Common Questions First-Time Authors Ask About CRediT
What are examples of author contributions?
Typical examples include a first author credited for Investigation, Formal Analysis, and Writing – Original Draft, and a supervisor credited for Conceptualization, Funding Acquisition, and Supervision. A lab technician or collaborator might be credited only for Resources or Validation, reflecting a narrower, well-defined contribution.
How do you write an author’s contribution statement?
Map each author’s actual tasks against the 14 CRediT role definitions, note a degree of contribution where the journal allows it, then have every author review and agree the final wording before submission. The statement should describe real work, not seniority or author order.
Where do author contributions go in a manuscript?

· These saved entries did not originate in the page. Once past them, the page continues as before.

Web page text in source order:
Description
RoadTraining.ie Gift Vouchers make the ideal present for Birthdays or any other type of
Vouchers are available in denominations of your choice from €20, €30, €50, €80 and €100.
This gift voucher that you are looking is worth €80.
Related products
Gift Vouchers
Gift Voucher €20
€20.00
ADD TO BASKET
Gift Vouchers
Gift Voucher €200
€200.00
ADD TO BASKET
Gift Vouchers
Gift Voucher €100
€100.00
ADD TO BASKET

Most journals place the CRediT statement in a dedicated “Author Contributions” section, usually just before the Acknowledgements or Funding statement and after the main text. Some journals, including several using the Elsevier and Wiley submission systems, capture it as structured metadata at submission rather than free text.
Does a single-author paper still need a CRediT statement?
Yes — publisher guidance, including Wiley’s, confirms a sole author should still complete a CRediT statement, though they need only list the roles that genuinely apply, since one person rarely performs all 14.
As research assessment moves toward finer-grained recognition of individual contribution — visible in ORCID’s role-linking features and in institutional promotion cases that now cite specific CRediT roles rather than author position alone — an accurate first statement matters beyond a single paper. Treat it as the first entry in a contribution record you will build on throughout your career, not a box to tick before submission.